There are challenges to apply SerDes modeling to a DDR interface, including the non-symmetrical nature of LPDDR5 timing, see diagram below.

LPDDR5 DRAM IV Curves

From a big picture point of view, channel simulations and circuit transient analysis are correlated, including IBIS-AMI models, using the Cadence Sigrity Explorer tool. To complete the analysis, memory models were supplied by Micron and controller models were supplied by the Cadence IP team. Socionext and Micron provided package models for controller and memory, respectively. See diagram below for some results.

IBIS AMI vs. Transient

Green: Circuit simulation; Blue: Channel simulation

For crosstalk simulation, two approaches were used -characterize each bus signal individually as is done in SerDes channel simulations and characterize the entire bus with practical stimulus patterns.
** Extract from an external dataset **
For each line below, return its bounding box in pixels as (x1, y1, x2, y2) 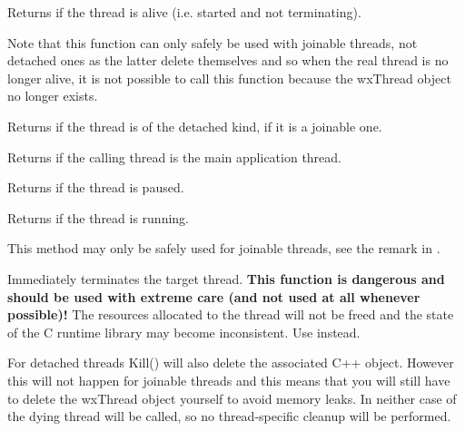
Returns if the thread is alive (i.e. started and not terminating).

Using the following conditions, the effect of channel length on performance can be modeled.

Channel length vs. performance

The analysis suggests a trace length of one inch is desirable. This presentation highlighted the modeling and simulation techniques needed to help achieve a fully functional system with LPDDR5 memories. Accurate modeling with good ecosystem participation are required for success.